# Replacing Graphics



## RAAAT (Jun 26, 2004)

We bought our outback, a 23rs, in either 03 or 04 (Edit: 04 based on my join date in this forum). The graphic package is starting to peel. Are these still available and how do you remove the old ones and install the new ones. Any suggestions appreciated.

Thanks
Rodney


----------



## PDX_Doug (Nov 16, 2004)

Hi Rodney,

You should still be able to get the proper decals for your Outback, but you will have to order them through your dealer (Keystone does not sell direct). To remove the old decals, try warming them up with a hairdryer. That will help release the glue.

Happy Trails,
Doug


----------



## Ridgway-Rangers (Apr 18, 2008)

Goof Off works well to get the glue residue off.

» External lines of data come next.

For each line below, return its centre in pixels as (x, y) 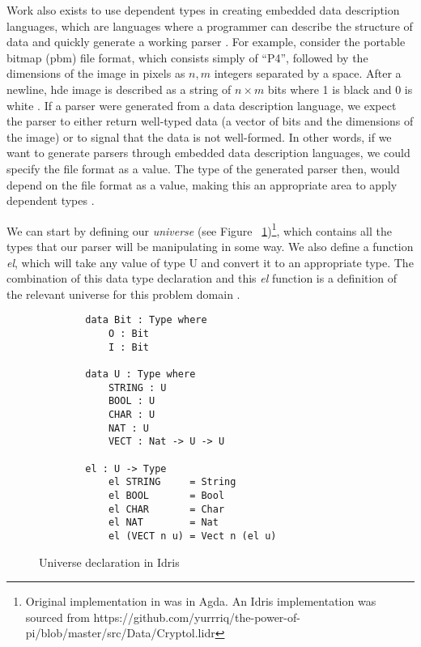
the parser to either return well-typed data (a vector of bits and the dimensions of (210, 121)
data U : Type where (140, 374)
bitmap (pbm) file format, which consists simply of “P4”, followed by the (187, 57)
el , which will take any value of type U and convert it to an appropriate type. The (210, 262)
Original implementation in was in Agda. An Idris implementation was (201, 601)
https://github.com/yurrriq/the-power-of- (197, 617)
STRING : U (137, 387)
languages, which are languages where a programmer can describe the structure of (210, 26)
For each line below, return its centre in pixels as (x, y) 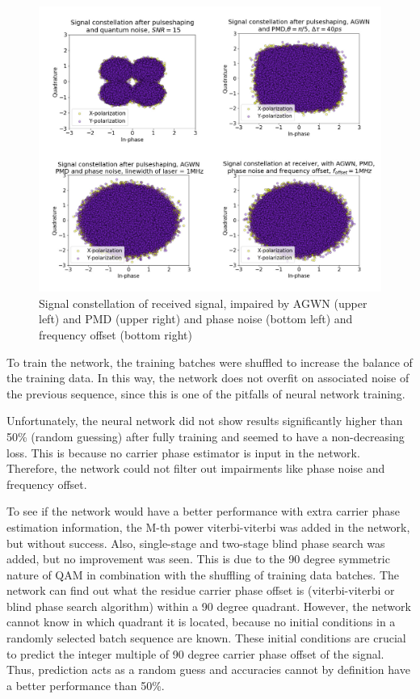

By the way, welcom back to the site!


----------



## RAAAT (Jun 26, 2004)

Thanks. I'll see if I can source them.


----------



## jdpm (Apr 12, 2007)

I have seen a lot of the various rv graphis on Ebay. It will be pretty easy to get the non-branded log decals. The other decals such as stripes are pretty ready available and are used on many brands. The position in which they are applied offers many different looks. 
check these ebay listing for examples:
http://motors.shop.ebay.com/RV-Trailer-Camper-Parts-/50067/i.html?_nkw=rv+decals&_catref=1&_fln=1&_trksid=p4506.c0.m282


----------



## huntr70 (Jul 8, 2005)

3M makes a great liitle tool for getting vinyl decals off.

It is a rubber wheel type thing that you use in a drill....










Sometimes hard to find, but works well.

Steve


----------